General characteristics
- Class & type: Tupi-class torpedo cruiser
- Displacement: 1,080 tonnes (1,060 long tons; 1,190 short tons)
- Length: 86.04 m (282 ft 3 in)
- Beam: 8.40 m (28 ft)
- Draft: 3.8 m (12 ft 6 in)
- Installed power: 7,500 ihp (5,600 kW)
- Propulsion: 2 × triple-expansion steam engines; 2 × screw propellers;
- Speed: 22 knots (41 km/h; 25 mph)
- Complement: 155
- Armament: 2 × 101mm Armstrong guns; 6 × 57mm Maxim Nordenfelt guns; 2 × 37mm Maxim Nordenfelt guns; 2 × 7mm Maxim Nordenfelt machine guns; 2 × 452 mm (17.8 in) torpedo tubes;

= Brazilian cruiser Tamoio =

Torpedo cruiser

Tamoio was a torpedo cruiser operated by the Brazilian Navy, belonging to the Tupi class along with Tupi and Tymbira. The vessel was one of three from the so-called "White Division", on a mission to transport Brazilian president Campos Sales to Argentina in 1900. The ship was decommissioned in 1916.

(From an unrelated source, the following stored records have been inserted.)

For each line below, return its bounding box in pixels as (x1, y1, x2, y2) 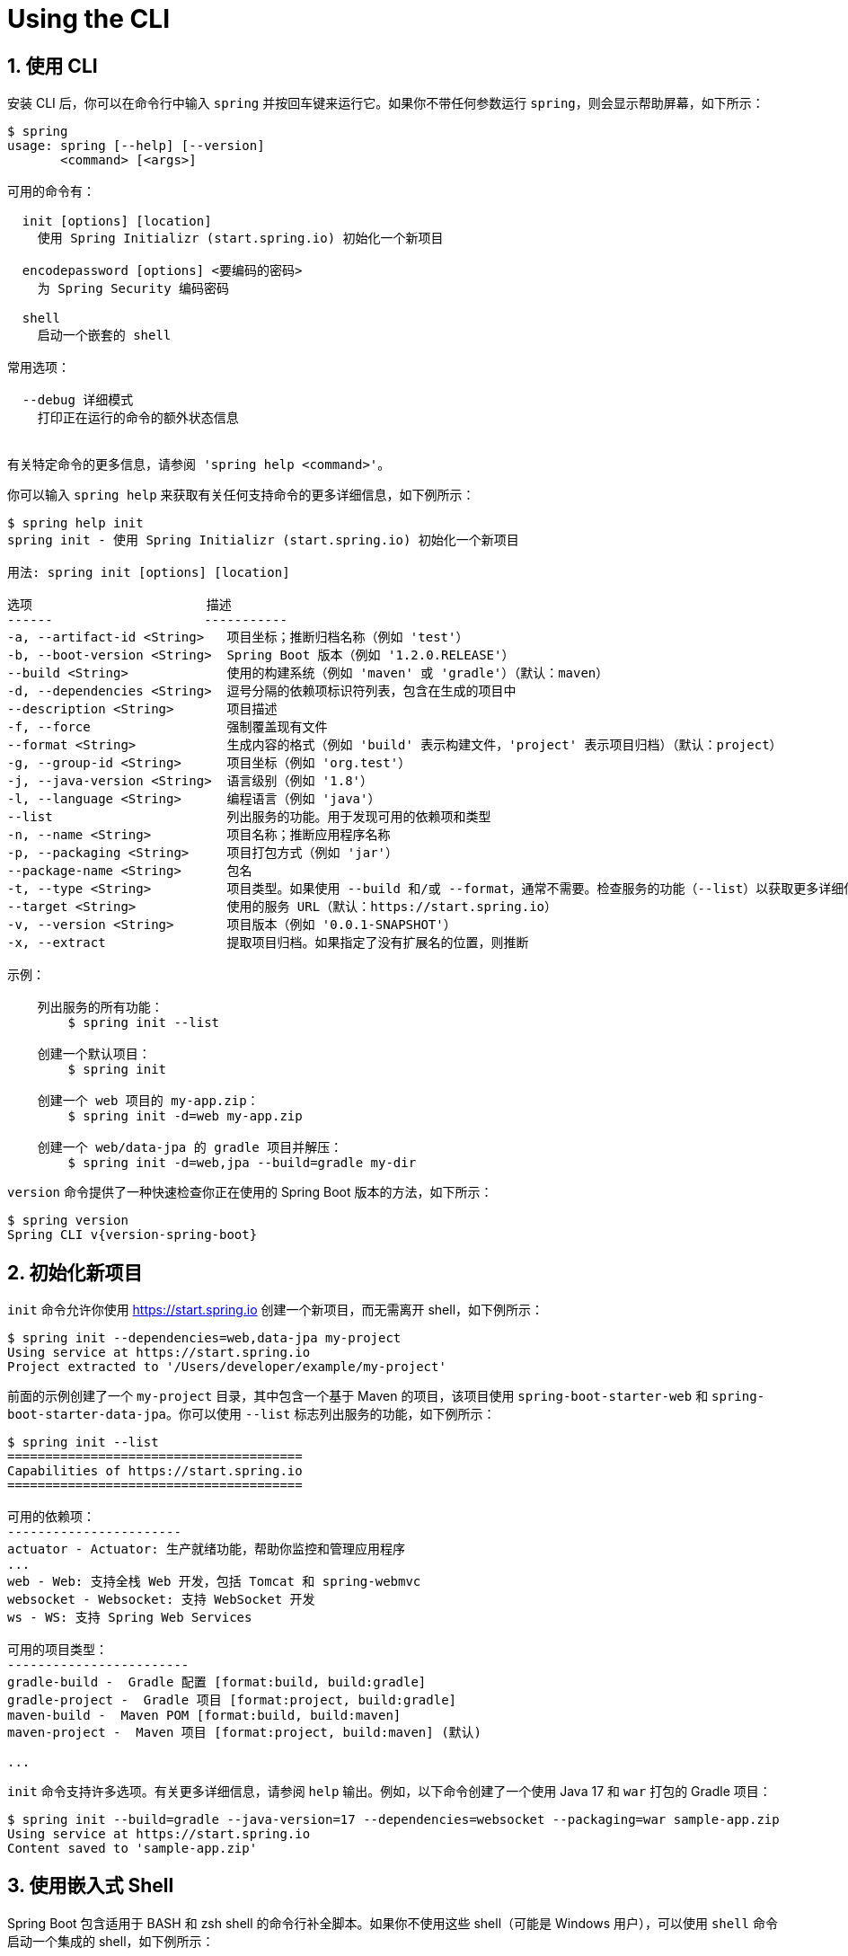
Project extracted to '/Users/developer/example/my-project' (7, 1359, 446, 1375)
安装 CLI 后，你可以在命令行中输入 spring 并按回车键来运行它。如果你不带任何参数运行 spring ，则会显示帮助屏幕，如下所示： (7, 95, 764, 111)
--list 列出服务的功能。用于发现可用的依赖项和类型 (7, 810, 491, 825)
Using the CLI (7, 4, 170, 34)
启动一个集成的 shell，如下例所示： (7, 1933, 215, 1949)
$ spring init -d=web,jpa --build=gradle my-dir (67, 1155, 417, 1171)
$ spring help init (7, 516, 144, 531)
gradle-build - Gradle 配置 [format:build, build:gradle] (7, 1675, 427, 1690)
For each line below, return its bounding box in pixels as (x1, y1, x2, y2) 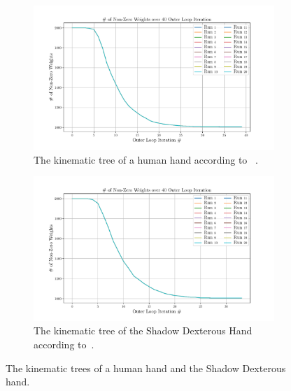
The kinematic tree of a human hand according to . (34, 152, 258, 166)
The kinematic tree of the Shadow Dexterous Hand (34, 323, 253, 338)
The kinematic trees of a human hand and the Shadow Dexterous (6, 360, 286, 375)
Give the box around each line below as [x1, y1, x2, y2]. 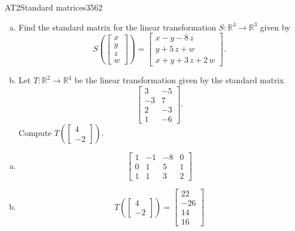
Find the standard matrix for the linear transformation [18, 21, 216, 33]
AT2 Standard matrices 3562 [5, 1, 103, 13]
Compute [18, 127, 52, 138]
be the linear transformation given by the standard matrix [74, 74, 284, 86]
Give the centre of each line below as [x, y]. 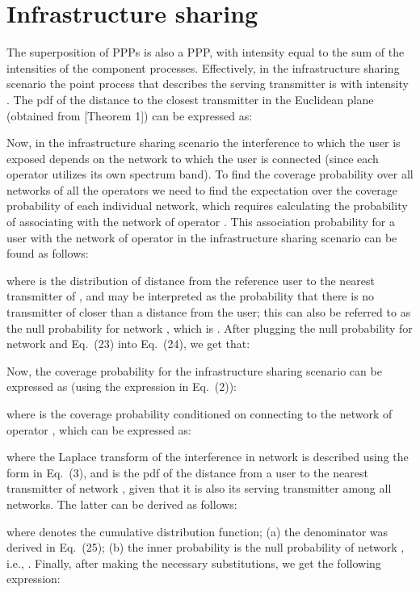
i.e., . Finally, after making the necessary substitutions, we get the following [194, 563]
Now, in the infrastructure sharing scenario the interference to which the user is [204, 143]
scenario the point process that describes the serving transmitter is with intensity [208, 84]
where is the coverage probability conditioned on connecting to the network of [199, 414]
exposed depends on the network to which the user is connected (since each [193, 158]
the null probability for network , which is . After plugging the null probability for [210, 327]
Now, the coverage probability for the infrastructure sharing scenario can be [194, 370]
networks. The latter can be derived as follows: [122, 504]
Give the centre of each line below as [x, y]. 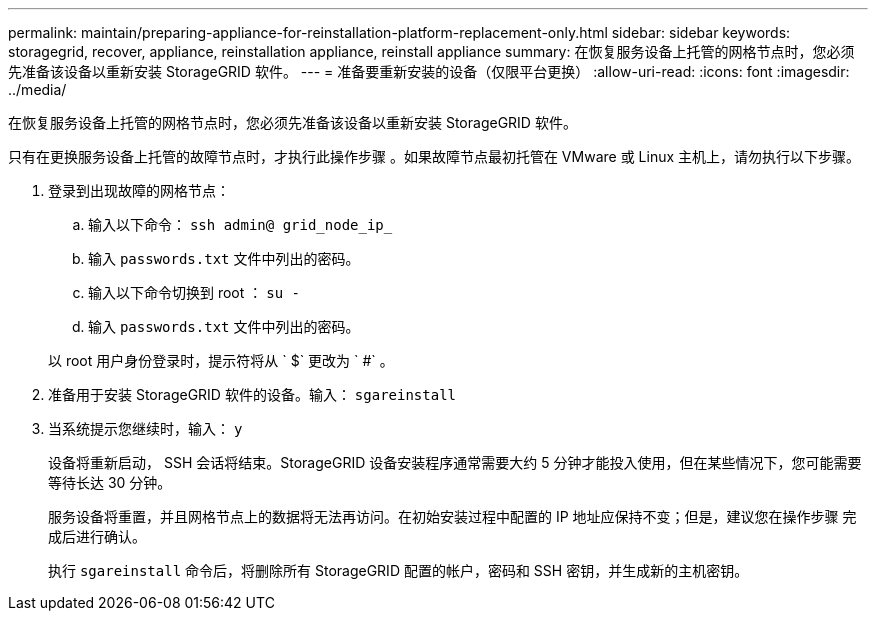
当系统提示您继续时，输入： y [145, 428]
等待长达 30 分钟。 [110, 482]
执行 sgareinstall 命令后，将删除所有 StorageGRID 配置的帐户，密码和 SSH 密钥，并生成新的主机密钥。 [398, 570]
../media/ [37, 89]
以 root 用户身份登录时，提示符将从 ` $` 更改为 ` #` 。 [221, 360]
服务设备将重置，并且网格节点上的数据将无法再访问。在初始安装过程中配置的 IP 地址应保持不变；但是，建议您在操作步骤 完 [452, 516]
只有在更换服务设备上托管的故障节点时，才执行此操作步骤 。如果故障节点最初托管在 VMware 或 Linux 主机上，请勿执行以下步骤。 [434, 156]
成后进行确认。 [97, 536]
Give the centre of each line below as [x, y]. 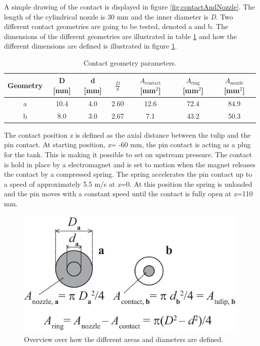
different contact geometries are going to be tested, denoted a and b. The [116, 26]
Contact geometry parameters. [130, 62]
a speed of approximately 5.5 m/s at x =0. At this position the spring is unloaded [128, 184]
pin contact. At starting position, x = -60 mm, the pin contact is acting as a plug [127, 144]
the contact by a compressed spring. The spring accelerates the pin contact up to [128, 174]
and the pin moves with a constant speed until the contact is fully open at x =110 [128, 194]
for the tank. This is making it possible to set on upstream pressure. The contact [128, 154]
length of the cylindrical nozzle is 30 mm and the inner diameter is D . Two [119, 16]
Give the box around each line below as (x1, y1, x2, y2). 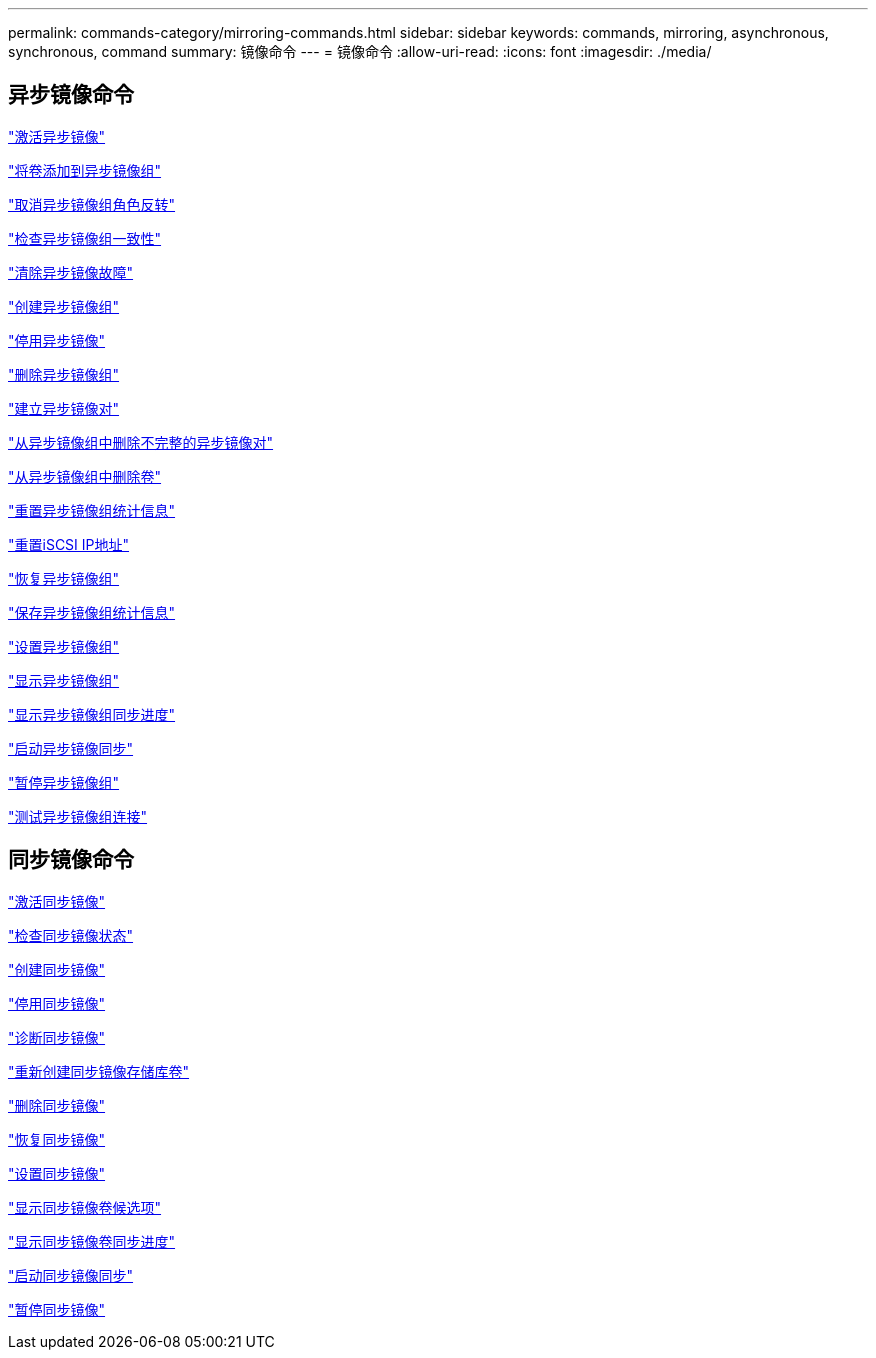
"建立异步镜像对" (8, 399, 120, 417)
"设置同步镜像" (8, 1164, 106, 1182)
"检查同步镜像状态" (8, 926, 134, 944)
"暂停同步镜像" (8, 1300, 106, 1318)
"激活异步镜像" (8, 127, 106, 145)
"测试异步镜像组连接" (8, 807, 148, 825)
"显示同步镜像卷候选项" (8, 1198, 162, 1216)
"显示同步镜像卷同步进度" (8, 1232, 176, 1250)
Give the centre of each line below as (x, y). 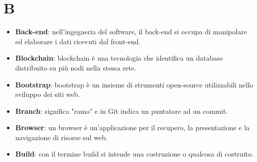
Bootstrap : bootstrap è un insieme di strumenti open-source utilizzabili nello (134, 84)
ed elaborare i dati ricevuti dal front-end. (78, 41)
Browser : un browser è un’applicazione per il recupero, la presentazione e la (132, 127)
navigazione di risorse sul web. (61, 137)
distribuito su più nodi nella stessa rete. (76, 67)
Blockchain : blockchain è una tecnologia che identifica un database (119, 58)
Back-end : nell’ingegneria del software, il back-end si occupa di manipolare (131, 32)
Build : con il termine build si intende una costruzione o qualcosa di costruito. (134, 154)
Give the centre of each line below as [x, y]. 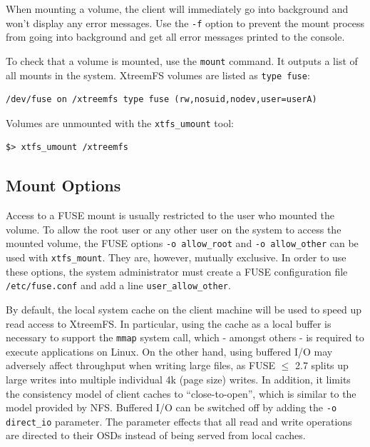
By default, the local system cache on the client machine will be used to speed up [184, 309]
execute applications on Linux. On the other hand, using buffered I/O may [169, 351]
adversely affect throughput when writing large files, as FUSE [141, 365]
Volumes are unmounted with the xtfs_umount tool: [120, 122]
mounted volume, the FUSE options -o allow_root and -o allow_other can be [182, 243]
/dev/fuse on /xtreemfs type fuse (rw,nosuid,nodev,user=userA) [161, 100]
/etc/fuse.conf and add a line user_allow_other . [118, 285]
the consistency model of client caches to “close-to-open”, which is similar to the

== Construction and design ==
Tamoio was built by the Stettin shipyard, in Kiel, Germany, and was launched in 1895. Its name is a tribute to the Tamoio, a Brazilian indigenous tribe that dominated the regions of Cabo Frio and Ubatuba in the 16th century, and who left the Portuguese who lived there in constant alarm. The ship was the last of its class to be delivered. Its commissioning took place in November 1896. It displaced 1,080 tons, measured 86.04 m in length, 8.40 m in beam, 5.58 m in depth and 3.80 m in draft. Its propulsion system consisted of two triple expansion steam reciprocating engines that generated 7,500 HP of power and propelled the vessel at up to 22 knots of speed. It had two 101 mm Armstrong guns, six 57 mm Nordenfelt guns, two 37 mm Maxim guns, two 25 mm Maxim machine guns and two 452mm torpedo tubes. Its crew consisted of 155 officers and enlisted men.'

== Service ==
Among the ship's first assignments was a visit to Argentina, being incorporated into the "White Division" that took president Campos Sales in return for the same gesture by Argentine president Julio Argentino Roca. In 1907, it was one of the Brazilian ships that appeared in the naval magazine International of Hampton Roads, in the United States, accompanying the battleship Riachuelo and the cruiser Almirante Barroso, in a Task Group under the command of admiral Duarte Huet de Bacelar Pinto Guedes. Throughout 1913, Tamoio participated in several commissions, divisions and naval exercises with other vessels of the Brazilian Navy. The last record of its activities was in 1916, a commission to the ports of northern Brazil. It went through the disarmament display soon after.